#### Dataset entries ####

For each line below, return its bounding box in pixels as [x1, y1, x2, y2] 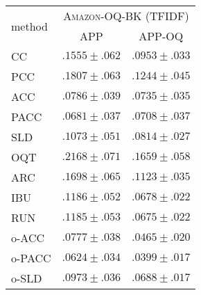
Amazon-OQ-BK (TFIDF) [63, 8, 189, 24]
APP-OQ [139, 28, 184, 44]
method [11, 17, 48, 34]
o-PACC [11, 250, 51, 266]
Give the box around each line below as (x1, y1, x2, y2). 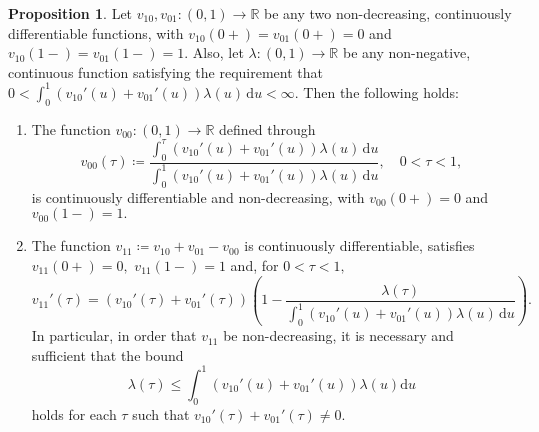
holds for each (31, 403, 117, 424)
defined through (219, 118, 316, 139)
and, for (230, 254, 279, 275)
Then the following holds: (303, 81, 460, 102)
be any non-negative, (342, 42, 471, 63)
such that (132, 403, 190, 424)
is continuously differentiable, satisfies (244, 235, 475, 256)
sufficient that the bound (31, 344, 184, 365)
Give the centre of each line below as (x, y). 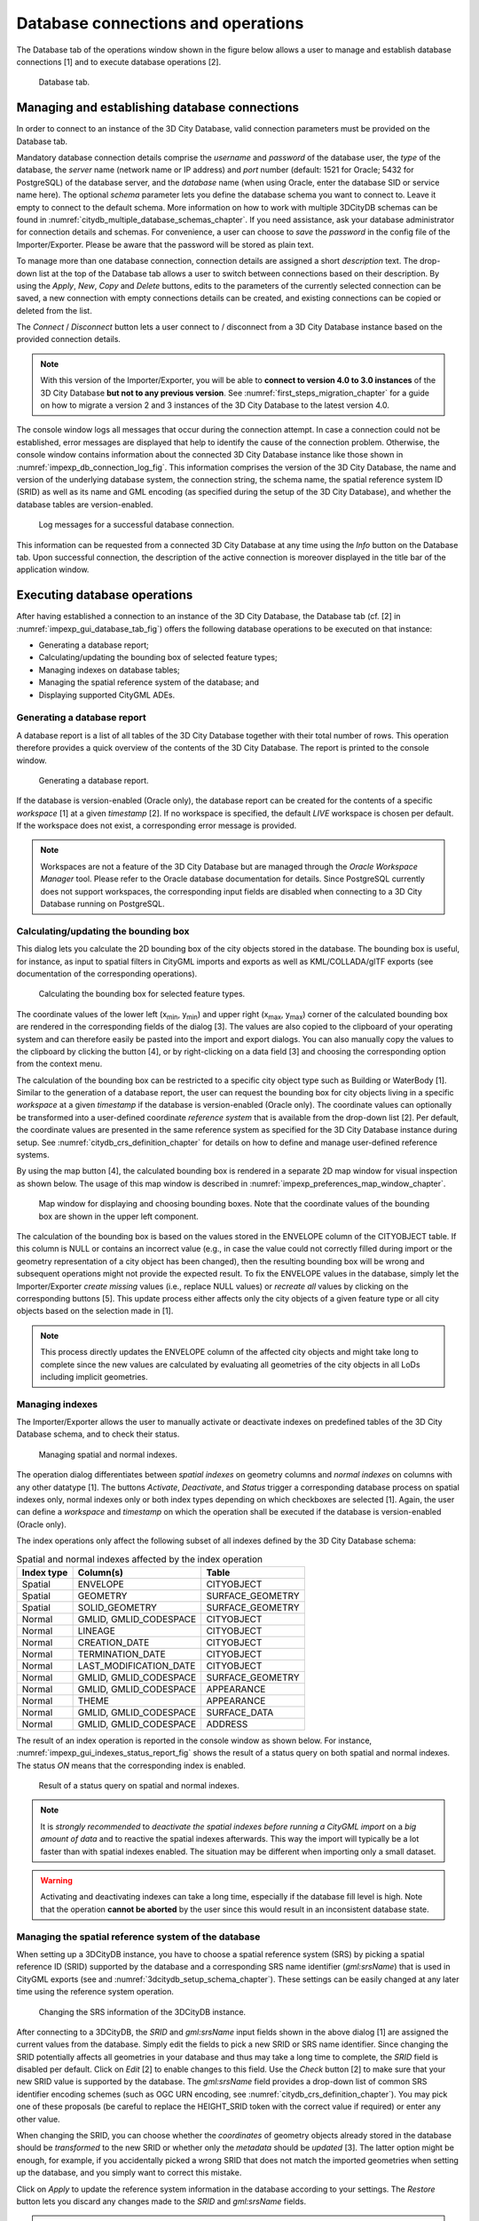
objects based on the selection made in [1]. (95, 1311)
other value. (39, 2119)
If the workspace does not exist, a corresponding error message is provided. (157, 825)
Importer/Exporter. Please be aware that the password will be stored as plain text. (165, 244)
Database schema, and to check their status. (98, 1434)
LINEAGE (96, 1630)
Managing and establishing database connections (158, 108)
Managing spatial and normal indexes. (108, 1454)
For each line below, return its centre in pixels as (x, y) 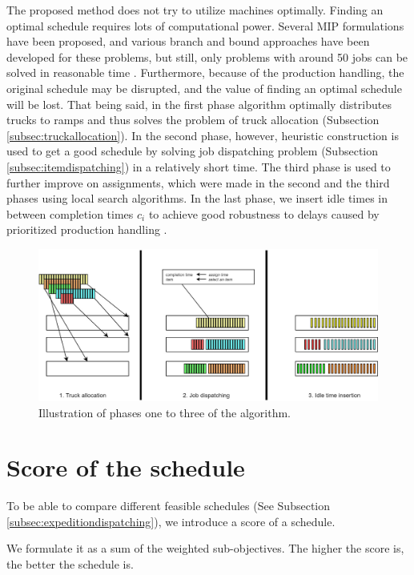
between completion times (70, 213)
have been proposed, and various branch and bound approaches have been (188, 41)
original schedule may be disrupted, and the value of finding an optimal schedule (204, 88)
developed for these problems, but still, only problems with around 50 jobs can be (207, 56)
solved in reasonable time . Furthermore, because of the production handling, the (205, 72)
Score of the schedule (126, 467)
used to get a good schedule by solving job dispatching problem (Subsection (193, 151)
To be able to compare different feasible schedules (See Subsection (169, 506)
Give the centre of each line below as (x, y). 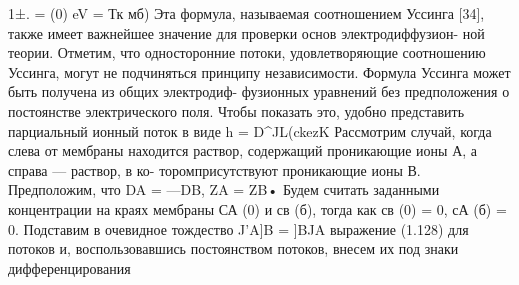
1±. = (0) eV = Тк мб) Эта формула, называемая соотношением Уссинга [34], (246, 13)
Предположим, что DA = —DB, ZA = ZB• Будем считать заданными (224, 189)
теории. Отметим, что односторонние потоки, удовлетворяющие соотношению (247, 52)
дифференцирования (69, 267)
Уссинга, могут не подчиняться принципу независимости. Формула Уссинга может (259, 71)
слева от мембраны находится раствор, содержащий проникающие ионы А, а (243, 150)
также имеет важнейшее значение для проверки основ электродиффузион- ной (246, 32)
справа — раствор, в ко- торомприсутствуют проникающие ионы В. (214, 169)
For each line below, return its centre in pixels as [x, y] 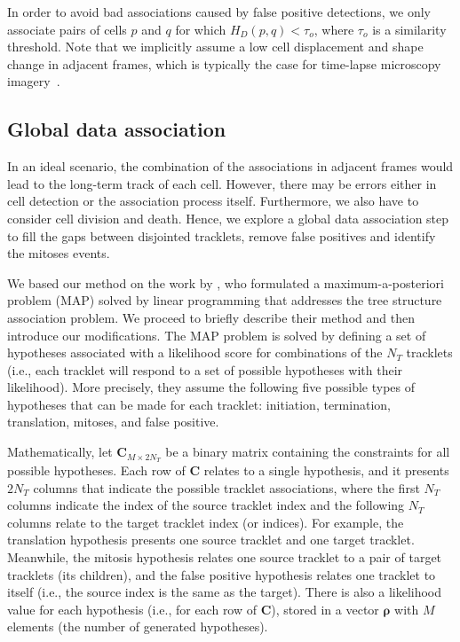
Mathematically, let [60, 452]
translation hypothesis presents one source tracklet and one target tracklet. [211, 540]
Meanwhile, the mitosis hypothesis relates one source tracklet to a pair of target [225, 556]
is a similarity [409, 29]
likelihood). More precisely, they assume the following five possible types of [211, 387]
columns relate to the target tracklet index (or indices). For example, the [206, 522]
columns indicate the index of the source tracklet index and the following [206, 505]
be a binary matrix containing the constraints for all [308, 452]
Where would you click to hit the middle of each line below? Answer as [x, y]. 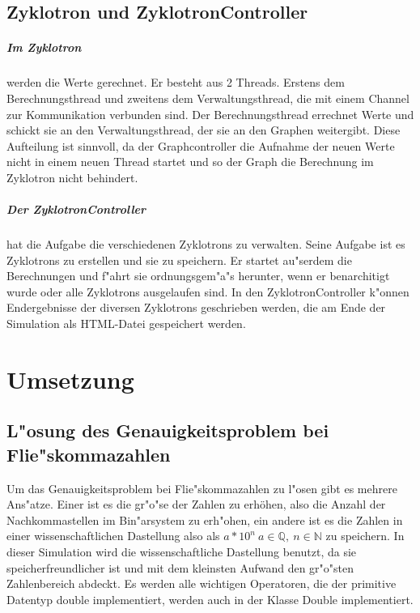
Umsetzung [70, 379]
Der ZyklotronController [76, 209]
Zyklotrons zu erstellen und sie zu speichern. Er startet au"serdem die [179, 260]
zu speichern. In [365, 536]
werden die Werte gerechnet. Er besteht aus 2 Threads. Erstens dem [176, 82]
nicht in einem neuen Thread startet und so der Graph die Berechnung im [190, 162]
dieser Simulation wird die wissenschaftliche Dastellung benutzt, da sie [182, 551]
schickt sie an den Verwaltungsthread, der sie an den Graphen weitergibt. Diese [204, 130]
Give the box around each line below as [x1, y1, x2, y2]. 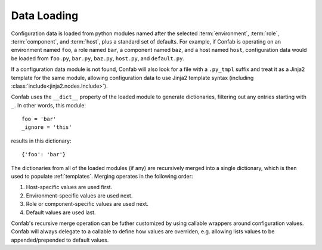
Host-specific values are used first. [26, 184, 113, 191]
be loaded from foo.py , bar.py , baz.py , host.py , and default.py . [11, 54, 185, 62]
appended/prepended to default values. [11, 236, 109, 243]
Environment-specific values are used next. [26, 192, 133, 199]
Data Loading [11, 9, 79, 22]
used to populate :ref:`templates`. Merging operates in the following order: [11, 173, 193, 180]
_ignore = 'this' [21, 124, 72, 131]
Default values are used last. [26, 209, 96, 216]
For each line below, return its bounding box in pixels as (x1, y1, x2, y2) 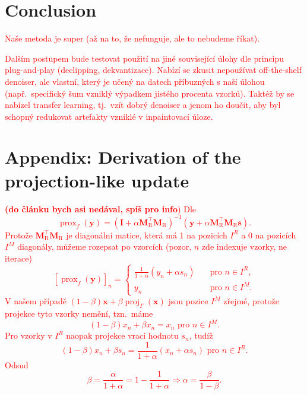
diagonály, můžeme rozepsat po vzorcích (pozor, (17, 240, 192, 253)
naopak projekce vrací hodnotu (66, 329, 179, 342)
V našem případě (5, 295, 67, 307)
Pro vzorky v (5, 329, 52, 342)
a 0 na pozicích (241, 228, 296, 241)
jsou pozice (168, 295, 208, 307)
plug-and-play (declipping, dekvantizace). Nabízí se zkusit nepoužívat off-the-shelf (5, 63, 302, 76)
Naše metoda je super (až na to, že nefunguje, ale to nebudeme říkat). (5, 32, 260, 44)
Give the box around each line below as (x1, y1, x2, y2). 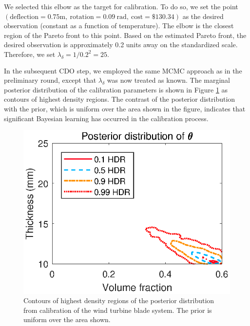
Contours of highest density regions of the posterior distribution (23, 295, 214, 306)
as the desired (182, 11, 224, 21)
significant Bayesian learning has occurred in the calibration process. (4, 113, 209, 123)
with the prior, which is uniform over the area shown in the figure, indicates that (4, 103, 246, 113)
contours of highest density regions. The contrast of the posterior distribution (4, 94, 235, 104)
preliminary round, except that (4, 75, 96, 85)
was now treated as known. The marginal (107, 75, 231, 85)
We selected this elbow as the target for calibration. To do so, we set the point (4, 1, 238, 11)
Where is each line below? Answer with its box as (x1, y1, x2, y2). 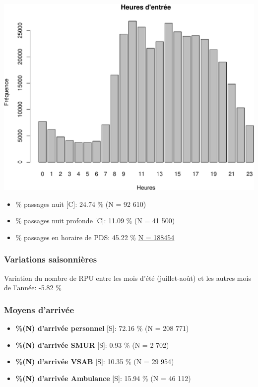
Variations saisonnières (4, 253, 97, 265)
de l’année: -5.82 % (4, 282, 62, 293)
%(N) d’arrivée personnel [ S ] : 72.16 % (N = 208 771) (15, 323, 189, 333)
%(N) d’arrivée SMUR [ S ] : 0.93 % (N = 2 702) (15, 339, 169, 350)
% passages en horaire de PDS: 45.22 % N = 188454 (15, 232, 175, 242)
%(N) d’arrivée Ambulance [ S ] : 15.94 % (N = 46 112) (15, 373, 191, 383)
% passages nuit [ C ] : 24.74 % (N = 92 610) (15, 198, 146, 209)
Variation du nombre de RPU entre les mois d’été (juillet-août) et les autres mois (4, 272, 251, 283)
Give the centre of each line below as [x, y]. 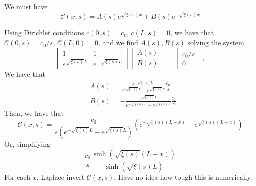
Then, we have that [34, 113]
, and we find [118, 42]
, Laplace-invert [60, 177]
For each [17, 177]
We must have [26, 6]
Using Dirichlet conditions [44, 32]
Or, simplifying [27, 144]
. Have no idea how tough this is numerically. [183, 177]
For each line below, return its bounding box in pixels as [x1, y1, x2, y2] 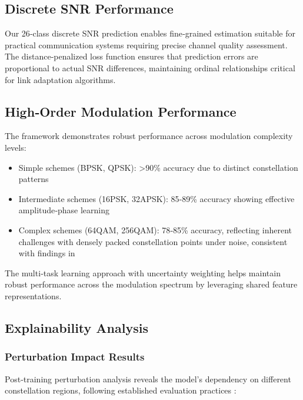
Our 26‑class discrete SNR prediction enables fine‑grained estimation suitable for [5, 27, 295, 39]
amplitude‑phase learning [18, 204, 109, 216]
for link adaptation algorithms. [5, 73, 116, 85]
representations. [5, 289, 62, 302]
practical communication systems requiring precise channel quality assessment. [5, 38, 288, 51]
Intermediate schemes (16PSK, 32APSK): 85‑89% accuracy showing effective [18, 192, 295, 204]
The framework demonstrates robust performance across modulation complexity [5, 130, 293, 142]
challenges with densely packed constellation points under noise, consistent [18, 235, 288, 247]
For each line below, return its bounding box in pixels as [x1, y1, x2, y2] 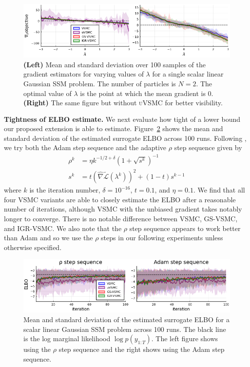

####

**Task to complete:**
Leaving out the pictures, repeat the data above exactly.

**Output of the exercise:**
For each line below, return its bounding box in pixels as [x1, y1, x2, y2] 
Amazon-OQ-BK (TFIDF) [63, 8, 189, 24]
APP-OQ [139, 28, 184, 44]
method [11, 17, 48, 34]
o-PACC [11, 250, 51, 266]
Give the box around each line below as (x1, y1, x2, y2). 
holds for each (31, 403, 117, 424)
defined through (219, 118, 316, 139)
and, for (230, 254, 279, 275)
Then the following holds: (303, 81, 460, 102)
be any non-negative, (342, 42, 471, 63)
such that (132, 403, 190, 424)
is continuously differentiable, satisfies (244, 235, 475, 256)
sufficient that the bound (31, 344, 184, 365)
Give the centre of each line below as (x, y). 
objects based on the selection made in [1]. (95, 1311)
other value. (39, 2119)
If the workspace does not exist, a corresponding error message is provided. (157, 825)
Importer/Exporter. Please be aware that the password will be stored as plain text. (165, 244)
Database schema, and to check their status. (98, 1434)
LINEAGE (96, 1630)
Managing and establishing database connections (158, 108)
Managing spatial and normal indexes. (108, 1454)
For each line below, return its centre in pixels as (x, y) 
between completion times (70, 213)
have been proposed, and various branch and bound approaches have been (188, 41)
original schedule may be disrupted, and the value of finding an optimal schedule (204, 88)
developed for these problems, but still, only problems with around 50 jobs can be (207, 56)
solved in reasonable time . Furthermore, because of the production handling, the (205, 72)
Score of the schedule (126, 467)
used to get a good schedule by solving job dispatching problem (Subsection (193, 151)
To be able to compare different feasible schedules (See Subsection (169, 506)
Give the centre of each line below as (x, y). 
1±. = (0) eV = Тк мб) Эта формула, называемая соотношением Уссинга [34], (246, 13)
Предположим, что DA = —DB, ZA = ZB• Будем считать заданными (224, 189)
теории. Отметим, что односторонние потоки, удовлетворяющие соотношению (247, 52)
дифференцирования (69, 267)
Уссинга, могут не подчиняться принципу независимости. Формула Уссинга может (259, 71)
слева от мембраны находится раствор, содержащий проникающие ионы А, а (243, 150)
также имеет важнейшее значение для проверки основ электродиффузион- ной (246, 32)
справа — раствор, в ко- торомприсутствуют проникающие ионы В. (214, 169)
For each line below, return its centre in pixels as [x, y] 
Mathematically, let [60, 452]
translation hypothesis presents one source tracklet and one target tracklet. [211, 540]
Meanwhile, the mitosis hypothesis relates one source tracklet to a pair of target [225, 556]
is a similarity [409, 29]
likelihood). More precisely, they assume the following five possible types of [211, 387]
columns relate to the target tracklet index (or indices). For example, the [206, 522]
columns indicate the index of the source tracklet index and the following [206, 505]
be a binary matrix containing the constraints for all [308, 452]
Where would you click to hit the middle of each line below? Answer as [x, y]. 
Umsetzung [70, 379]
Der ZyklotronController [76, 209]
Zyklotrons zu erstellen und sie zu speichern. Er startet au"serdem die [179, 260]
zu speichern. In [365, 536]
werden die Werte gerechnet. Er besteht aus 2 Threads. Erstens dem [176, 82]
nicht in einem neuen Thread startet und so der Graph die Berechnung im [190, 162]
dieser Simulation wird die wissenschaftliche Dastellung benutzt, da sie [182, 551]
schickt sie an den Verwaltungsthread, der sie an den Graphen weitergibt. Diese [204, 130]
Give the box around each line below as [x1, y1, x2, y2]. 
Host-specific values are used first. [26, 184, 113, 191]
be loaded from foo.py , bar.py , baz.py , host.py , and default.py . [11, 54, 185, 62]
appended/prepended to default values. [11, 236, 109, 243]
Environment-specific values are used next. [26, 192, 133, 199]
Data Loading [11, 9, 79, 22]
used to populate :ref:`templates`. Merging operates in the following order: [11, 173, 193, 180]
_ignore = 'this' [21, 124, 72, 131]
Default values are used last. [26, 209, 96, 216]
For each line below, return its bounding box in pixels as (x1, y1, x2, y2) 
diagonály, můžeme rozepsat po vzorcích (pozor, (17, 240, 192, 253)
naopak projekce vrací hodnotu (66, 329, 179, 342)
V našem případě (5, 295, 67, 307)
Pro vzorky v (5, 329, 52, 342)
a 0 na pozicích (241, 228, 296, 241)
jsou pozice (168, 295, 208, 307)
plug-and-play (declipping, dekvantizace). Nabízí se zkusit nepoužívat off-the-shelf (5, 63, 302, 76)
Naše metoda je super (až na to, že nefunguje, ale to nebudeme říkat). (5, 32, 260, 44)
Give the box around each line below as (x1, y1, x2, y2). 
Contours of highest density regions of the posterior distribution (23, 295, 214, 306)
as the desired (182, 11, 224, 21)
significant Bayesian learning has occurred in the calibration process. (4, 113, 209, 123)
with the prior, which is uniform over the area shown in the figure, indicates that (4, 103, 246, 113)
contours of highest density regions. The contrast of the posterior distribution (4, 94, 235, 104)
preliminary round, except that (4, 75, 96, 85)
was now treated as known. The marginal (107, 75, 231, 85)
We selected this elbow as the target for calibration. To do so, we set the point (4, 1, 238, 11)
Where is each line below? Answer with its box as (x1, y1, x2, y2). 
Variations saisonnières (4, 253, 97, 265)
de l’année: -5.82 % (4, 282, 62, 293)
%(N) d’arrivée personnel [ S ] : 72.16 % (N = 208 771) (15, 323, 189, 333)
%(N) d’arrivée SMUR [ S ] : 0.93 % (N = 2 702) (15, 339, 169, 350)
% passages en horaire de PDS: 45.22 % N = 188454 (15, 232, 175, 242)
%(N) d’arrivée Ambulance [ S ] : 15.94 % (N = 46 112) (15, 373, 191, 383)
% passages nuit [ C ] : 24.74 % (N = 92 610) (15, 198, 146, 209)
Variation du nombre de RPU entre les mois d’été (juillet-août) et les autres mois (4, 272, 251, 283)
Give the centre of each line below as [x, y]. 
Then, we have that [34, 113]
, and we find [118, 42]
, Laplace-invert [60, 177]
For each [17, 177]
We must have [26, 6]
Using Dirichlet conditions [44, 32]
Or, simplifying [27, 144]
. Have no idea how tough this is numerically. [183, 177]
For each line below, return its bounding box in pixels as [x1, y1, x2, y2] 
Our 26‑class discrete SNR prediction enables fine‑grained estimation suitable for [5, 27, 295, 39]
amplitude‑phase learning [18, 204, 109, 216]
for link adaptation algorithms. [5, 73, 116, 85]
representations. [5, 289, 62, 302]
practical communication systems requiring precise channel quality assessment. [5, 38, 288, 51]
Intermediate schemes (16PSK, 32APSK): 85‑89% accuracy showing effective [18, 192, 295, 204]
The framework demonstrates robust performance across modulation complexity [5, 130, 293, 142]
challenges with densely packed constellation points under noise, consistent [18, 235, 288, 247]
For each line below, return its bounding box in pixels as [x1, y1, x2, y2] 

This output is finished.